TPF and DBMSes (was Re: Hydra and Shapes)

On Friday 21. November 2014 13.44.02 Kingsley Idehen wrote:
> To be more precise, since I don't like DBMS and Database Document 
> conflation either, A SPARQL processor needs a mechanism for targeting 
> database documents.
> 
> In the case of 
> <http://client.linkeddatafragments.org/#sparql-processor>, how does 
> handle what I've outlined above work?

As they said, it is just the UI, you can hand any TPF data source to the client and off you go.

But I think that misses the crucial point, which is how things happen behind that. Strictly, Ruben is right; you 
can basically materialize all possible triple patterns, with pages, and store them in a file system. In that 
case, it is correct that no DBMS is involved. 

However, I would claim that this is not practical in almost all cases. I have myself been working on a system 
that did something similar, in a fairly high-traffic, but slow-update case, which is the case where it possibly 
makes most sense, but the horror of the code we had to manage the updates, I still shiver at the thought! 
:-) Essentially, it is writing YA materialization framework.

I think you'd much rather like to ensure that you have a good DBMS at the bottom, then a layer that serves 
TPFs, and makes sure you have cache headers, and then a reverse caching proxy facing the network 
(which is about the architecture that I'm running on my endpoint).
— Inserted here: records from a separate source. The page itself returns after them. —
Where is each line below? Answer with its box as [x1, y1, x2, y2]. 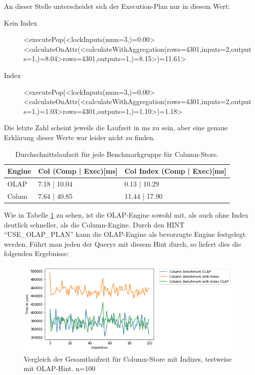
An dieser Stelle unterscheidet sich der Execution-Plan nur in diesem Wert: [4, 1, 230, 11]
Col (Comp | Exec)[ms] [38, 166, 118, 176]
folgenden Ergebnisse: [4, 248, 69, 259]
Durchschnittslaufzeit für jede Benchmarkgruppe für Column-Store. [15, 149, 219, 159]
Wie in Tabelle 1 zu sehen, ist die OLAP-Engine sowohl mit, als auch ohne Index [4, 209, 249, 220]
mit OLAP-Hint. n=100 [24, 363, 96, 374]
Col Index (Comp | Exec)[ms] [124, 166, 226, 176]
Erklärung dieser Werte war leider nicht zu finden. [4, 132, 155, 142]

However, this places three requirements that aren't necessarily easy on the DBMS. The first, that I know 
that you do well, already, Kingsley, is paging. The next is that it must be much cheaper to compute the 
cardinality (or at least an estimate) of any triple pattern result, than computing the result of the same triple 
pattern. Can you do that with Virtuoso? If yes, how do we access it?

The third requirement is that it must be much cheaper to compute the last modified time of any triple 
pattern result than to compute the result itself, so that the reverse proxy can do its job effectively. Again, 
can Virtuoso do that, and if so, how can we access that time?